As the year was coming to an end last night, my four kids and I had our New Year’s Eve planned. We loaded up in our van with our things gathered, and our excitement on, as we were ready to fellowship with our Memen and friends from her church before we headed off to meet my man at midnight for our New Year’s kiss that we have never missed.
Well, my so called “plans” were altered by unexpected car trouble, and what appeared to be a night of excitement suddenly became a night for opportunity in character growth. I was making my mind up to my way, but my husband proposed for me to go his way…which was I going to choose? My ‘feelings’ were screaming “MY WAY!” However, I surrendered my feelings as I chose… as I chose….(deep sigh) submission, OUCH!
As a devoted follower of Jesus Christ, I have chosen to TRY to allow my emotions to indicate my part during a moment of feeling offended, mistreated, or corrected. So basically moments when I ‘feel’ a need to defend myself. This, for me, has been a HUGE indication that what is actually set before me is not conflict, but my next opportunity to grow in my character…if I so choose. I don’t always choose yes, but I am learning every day to be more and more accountable of me, and less worried of others, by choosing yes more frequently than no. I am learning that in these moments, rather than defending myself with words, I must surrender myself to God in prayer. It is very hard, and I don’t always get it right, but last night I had victory because of the power made available to me through Jesus Christ.
Now, before I continue on I would like to point out that my husband is so worthy to be honored, respected, and loved. I thank God for my husband, and pray harder than ever before that He will continue to become the man God says He is, not who this world lies and says He should be. Equally, my prayer is that I continue to become the women God says I am, not who this world lies and says I should be. I do not want to be conformed to this world, but (rather) be transformed by the renewing of [my] mind. –Romans 12:2
I have found this choice to be one of the hardest choices to make. It is entirely up to us, as women and as children of God, to submit to the authorities set in place for us. One of my weaknesses is the need for control, which is fueled by my built in strong-willed personality. Last night, however, I got one step closer to putting that weakness to death as I chose to submit to my husband’s decision. I chose to yield myself by surrendering to what He felt was safest and best for our family rather than choosing defiance and fueling my need for control by doing what I wanted to do. 🙂
Ephesians 5:22-24, Wives, submit yourselves to your own husbands as you do to the Lord. For the husband is the head of the wife as Christ is the head of the church, his body, of which he is the Savior.

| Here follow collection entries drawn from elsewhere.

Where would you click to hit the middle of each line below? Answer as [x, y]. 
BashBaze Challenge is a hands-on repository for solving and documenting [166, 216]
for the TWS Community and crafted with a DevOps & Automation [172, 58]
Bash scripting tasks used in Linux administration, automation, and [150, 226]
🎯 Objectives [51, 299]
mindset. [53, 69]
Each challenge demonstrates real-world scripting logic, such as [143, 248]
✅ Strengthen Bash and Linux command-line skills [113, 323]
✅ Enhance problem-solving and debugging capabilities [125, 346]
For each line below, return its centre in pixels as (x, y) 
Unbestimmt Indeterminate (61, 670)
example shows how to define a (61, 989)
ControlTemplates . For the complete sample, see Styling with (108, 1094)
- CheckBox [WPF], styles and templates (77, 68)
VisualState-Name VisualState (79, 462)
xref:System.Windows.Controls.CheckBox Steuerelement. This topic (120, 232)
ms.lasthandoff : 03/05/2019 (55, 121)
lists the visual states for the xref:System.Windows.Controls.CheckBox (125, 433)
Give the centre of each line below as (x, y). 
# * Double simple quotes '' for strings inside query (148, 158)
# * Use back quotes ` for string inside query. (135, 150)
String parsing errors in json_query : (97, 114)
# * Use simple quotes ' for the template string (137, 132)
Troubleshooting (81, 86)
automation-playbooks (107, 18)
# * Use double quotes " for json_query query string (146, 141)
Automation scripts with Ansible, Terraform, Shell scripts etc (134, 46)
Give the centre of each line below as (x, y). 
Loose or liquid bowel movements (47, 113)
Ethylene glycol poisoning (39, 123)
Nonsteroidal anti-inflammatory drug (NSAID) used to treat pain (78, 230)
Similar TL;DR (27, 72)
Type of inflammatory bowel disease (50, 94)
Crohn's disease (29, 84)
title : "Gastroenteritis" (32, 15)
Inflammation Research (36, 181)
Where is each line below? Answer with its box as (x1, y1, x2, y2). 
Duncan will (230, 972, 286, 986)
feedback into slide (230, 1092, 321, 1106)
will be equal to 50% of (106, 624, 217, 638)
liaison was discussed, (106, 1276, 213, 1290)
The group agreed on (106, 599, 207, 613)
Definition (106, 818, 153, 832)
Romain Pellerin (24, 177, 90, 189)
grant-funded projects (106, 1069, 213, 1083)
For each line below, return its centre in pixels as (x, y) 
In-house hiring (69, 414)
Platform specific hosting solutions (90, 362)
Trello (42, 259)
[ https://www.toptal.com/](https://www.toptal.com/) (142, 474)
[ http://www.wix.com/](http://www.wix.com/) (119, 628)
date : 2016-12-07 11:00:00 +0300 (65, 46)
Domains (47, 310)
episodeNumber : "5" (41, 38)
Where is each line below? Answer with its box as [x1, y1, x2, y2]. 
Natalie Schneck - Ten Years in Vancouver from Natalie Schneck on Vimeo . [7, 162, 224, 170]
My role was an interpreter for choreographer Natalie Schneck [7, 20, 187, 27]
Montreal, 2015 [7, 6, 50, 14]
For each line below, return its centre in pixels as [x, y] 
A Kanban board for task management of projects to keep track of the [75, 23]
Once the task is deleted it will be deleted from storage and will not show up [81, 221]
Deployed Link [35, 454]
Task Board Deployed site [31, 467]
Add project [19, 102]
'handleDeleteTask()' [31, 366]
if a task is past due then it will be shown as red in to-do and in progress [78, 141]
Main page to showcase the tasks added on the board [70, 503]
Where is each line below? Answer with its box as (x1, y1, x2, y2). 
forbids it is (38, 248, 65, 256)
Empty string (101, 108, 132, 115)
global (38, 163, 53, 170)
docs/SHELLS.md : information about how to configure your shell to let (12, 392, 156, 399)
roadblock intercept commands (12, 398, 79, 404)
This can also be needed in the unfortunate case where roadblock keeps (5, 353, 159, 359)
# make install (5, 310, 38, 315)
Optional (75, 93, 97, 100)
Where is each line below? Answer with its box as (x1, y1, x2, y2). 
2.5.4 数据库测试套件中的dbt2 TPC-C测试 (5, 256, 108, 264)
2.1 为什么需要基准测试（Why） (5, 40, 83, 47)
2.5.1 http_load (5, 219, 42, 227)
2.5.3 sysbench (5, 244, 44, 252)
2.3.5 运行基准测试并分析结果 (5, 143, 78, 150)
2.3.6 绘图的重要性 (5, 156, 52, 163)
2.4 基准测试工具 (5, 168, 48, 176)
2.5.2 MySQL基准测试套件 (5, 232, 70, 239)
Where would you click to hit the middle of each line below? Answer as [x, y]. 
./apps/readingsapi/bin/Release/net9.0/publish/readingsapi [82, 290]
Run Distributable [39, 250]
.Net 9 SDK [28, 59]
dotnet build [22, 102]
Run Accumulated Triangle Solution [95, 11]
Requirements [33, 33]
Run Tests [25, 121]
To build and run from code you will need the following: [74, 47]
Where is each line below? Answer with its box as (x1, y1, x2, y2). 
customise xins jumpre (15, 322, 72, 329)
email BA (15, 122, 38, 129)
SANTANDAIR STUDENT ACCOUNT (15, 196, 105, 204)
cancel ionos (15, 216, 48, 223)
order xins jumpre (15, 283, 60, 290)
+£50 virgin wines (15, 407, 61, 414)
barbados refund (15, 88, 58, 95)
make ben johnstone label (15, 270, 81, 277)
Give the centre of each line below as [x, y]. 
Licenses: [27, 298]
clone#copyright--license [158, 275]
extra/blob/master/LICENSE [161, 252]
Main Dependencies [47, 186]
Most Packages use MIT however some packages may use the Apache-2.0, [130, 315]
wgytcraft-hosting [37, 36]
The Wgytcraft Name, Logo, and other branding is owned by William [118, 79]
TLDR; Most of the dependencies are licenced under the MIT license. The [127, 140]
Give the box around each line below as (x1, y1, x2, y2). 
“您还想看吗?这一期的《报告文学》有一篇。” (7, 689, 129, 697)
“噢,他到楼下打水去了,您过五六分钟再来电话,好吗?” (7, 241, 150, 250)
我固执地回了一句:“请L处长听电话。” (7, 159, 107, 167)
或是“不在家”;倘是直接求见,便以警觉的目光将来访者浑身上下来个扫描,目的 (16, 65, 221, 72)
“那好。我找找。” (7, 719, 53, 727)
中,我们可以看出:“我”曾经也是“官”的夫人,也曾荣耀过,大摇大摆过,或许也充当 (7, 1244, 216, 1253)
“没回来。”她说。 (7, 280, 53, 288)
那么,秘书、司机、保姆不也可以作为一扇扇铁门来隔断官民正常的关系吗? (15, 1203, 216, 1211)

Now, as the church submits to Christ, so also wives should submit to their husbands in everything.
Now before we get all tense with this word lets looks at its definition. Submission, by definition means the action or fact of accepting or yielding to a superior force or to the will or authority of another person. It is an act of surrendering to a hold by one’s opponent; humility; meekness. The antonym is defined as defiance or resistance. So, in other words…if we want our husbands to lead, which many of us do as followers of Christ, then we must choose to become humble, meek, and yield to the authority of our husbands. If we do not choose to surrender to the authority, or headship, that we want them to have, then we choose the opposite, which is defiance or resistance.
Wives submit yourself to your own husband as you do to the Lord…what was revealed to me as I read this, is that if you have reached the place in your journey that you genuinely are choosing to submit to the Lord, then you should also be choosing to submit to your own husband.

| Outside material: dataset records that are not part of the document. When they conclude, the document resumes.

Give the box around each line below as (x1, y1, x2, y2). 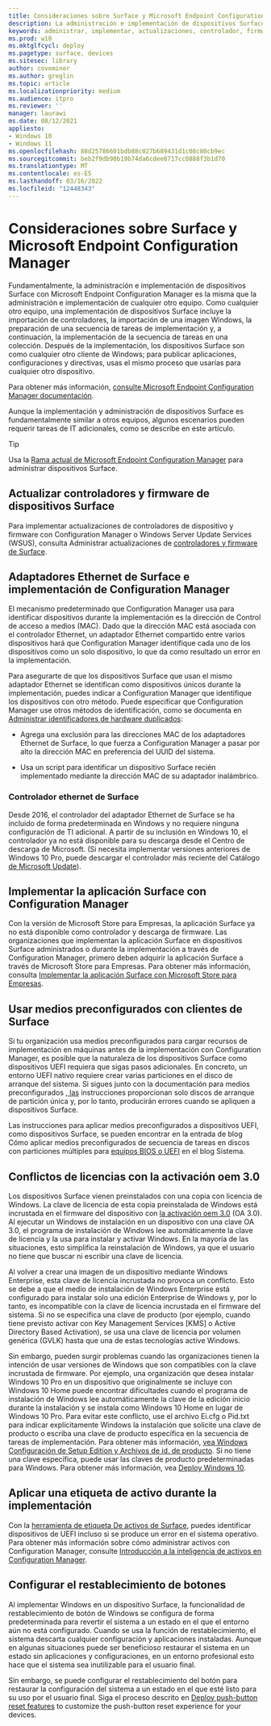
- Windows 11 (8, 139, 52, 148)
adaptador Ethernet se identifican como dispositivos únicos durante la (8, 680, 242, 689)
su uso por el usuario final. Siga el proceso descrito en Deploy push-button (8, 1692, 258, 1702)
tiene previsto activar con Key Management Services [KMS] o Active (8, 1319, 236, 1328)
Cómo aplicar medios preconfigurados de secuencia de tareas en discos (8, 1138, 250, 1147)
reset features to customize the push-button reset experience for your (8, 1701, 242, 1711)
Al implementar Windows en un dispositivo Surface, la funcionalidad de (8, 1599, 245, 1609)
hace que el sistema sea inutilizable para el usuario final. (8, 1660, 196, 1669)
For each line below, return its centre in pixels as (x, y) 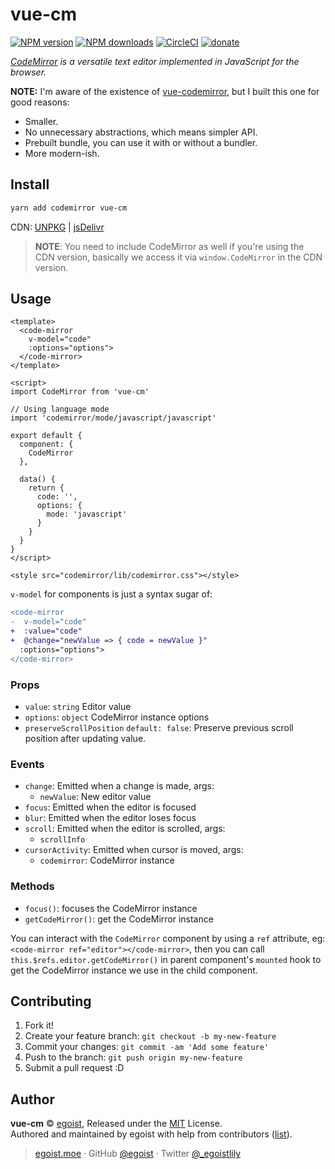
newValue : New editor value (95, 797)
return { (46, 488)
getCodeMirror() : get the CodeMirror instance (119, 919)
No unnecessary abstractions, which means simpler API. (141, 132)
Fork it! (39, 1025)
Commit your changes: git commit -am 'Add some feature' (147, 1047)
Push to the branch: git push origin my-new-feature (133, 1057)
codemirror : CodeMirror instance (107, 860)
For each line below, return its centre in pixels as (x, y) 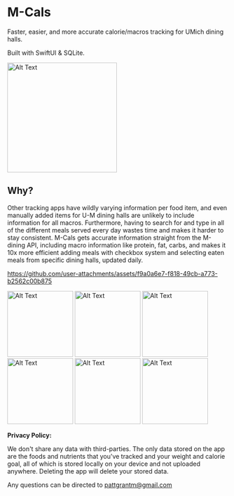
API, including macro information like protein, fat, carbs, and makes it (126, 245)
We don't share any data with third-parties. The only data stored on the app (116, 449)
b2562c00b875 (30, 281)
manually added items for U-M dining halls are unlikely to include (101, 215)
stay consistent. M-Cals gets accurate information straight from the (104, 237)
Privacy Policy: (29, 435)
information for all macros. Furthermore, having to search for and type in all (116, 223)
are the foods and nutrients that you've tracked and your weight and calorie (116, 456)
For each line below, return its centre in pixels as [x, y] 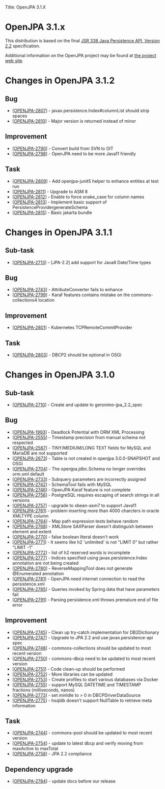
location [47, 300]
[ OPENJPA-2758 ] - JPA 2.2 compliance [52, 754]
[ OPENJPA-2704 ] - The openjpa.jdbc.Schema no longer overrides [79, 469]
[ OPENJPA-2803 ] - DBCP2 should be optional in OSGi [67, 355]
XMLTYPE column [30, 516]
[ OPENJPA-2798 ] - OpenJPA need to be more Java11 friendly [74, 154]
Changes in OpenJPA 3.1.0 [60, 375]
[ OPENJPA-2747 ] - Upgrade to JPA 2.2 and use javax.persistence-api [82, 637]
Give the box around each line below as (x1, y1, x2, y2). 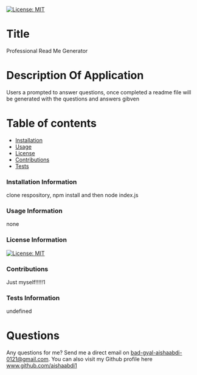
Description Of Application (6, 69, 144, 82)
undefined (6, 307, 32, 315)
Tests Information (6, 293, 60, 302)
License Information (6, 236, 67, 244)
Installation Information (6, 177, 77, 186)
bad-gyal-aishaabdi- (130, 349, 182, 356)
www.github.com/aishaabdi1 (6, 362, 77, 370)
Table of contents (6, 116, 97, 130)
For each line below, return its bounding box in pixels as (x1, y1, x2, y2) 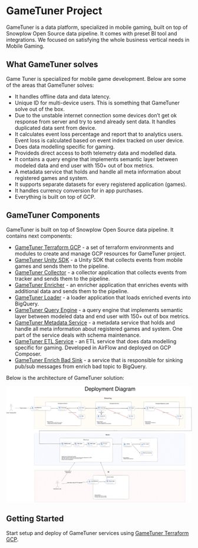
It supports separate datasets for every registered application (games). (14, 181, 187, 188)
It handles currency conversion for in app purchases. (14, 187, 143, 194)
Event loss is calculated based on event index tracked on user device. (14, 137, 184, 144)
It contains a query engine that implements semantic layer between (14, 155, 178, 163)
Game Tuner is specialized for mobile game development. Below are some (6, 75, 187, 82)
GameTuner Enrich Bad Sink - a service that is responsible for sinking (14, 356, 183, 363)
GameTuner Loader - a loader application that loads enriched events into (14, 294, 192, 301)
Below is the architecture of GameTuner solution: (6, 374, 125, 381)

My purpose is not to convince, debate, or persuade anyone of this choice. (Even though my prayer is that many women will become more willing to the idea, they must first choose to submit to the Lord.) Rather, my purpose is to encourage those who feel discouraged in this area, or are earnestly seeking a growth opportunity and feel stuck in their walk with Jesus. My purpose is to admit, repent, and surrender, to the Lord, my own struggle in this area so that others may be encouraged to do the same. My purpose is for us, as women in Christ, to build each other up so that we become more and more like the women we are called to be.
I LOVE the quote from the War Room when Mandy says, “Submission is learning to duck so God can hit your husband!” I just love that, because it is not our responsibility to control or change our husbands…it is our role to pray, love, encourage, build-up, and pray even harder for our husbands. It is our role, as their help mate, to help them and not break them. So, the next time you are presented with an opportunity to submit to your husband’s authority, then I encourage you to listen to the invitation and choose yes. Now, this does not mean put yourself in harms way or risk any type of safety. This is encouragement to surrender our need for control over our husbands so we can see our men become Mighty Men of God.
If you want a challenge, or a New Year’s resolution, that will transform your life from the core (heart), then choose to learn how to submit to the authorities set in place before us rather than choosing defiance and resistance. Learn how to lay down control, and pick up prayer. It will change our lives.
Let us rise up mighty WOMEN IN WAITING…RISE UP!!!!!! It is a REVIVAL, but revival starts with ME!!!!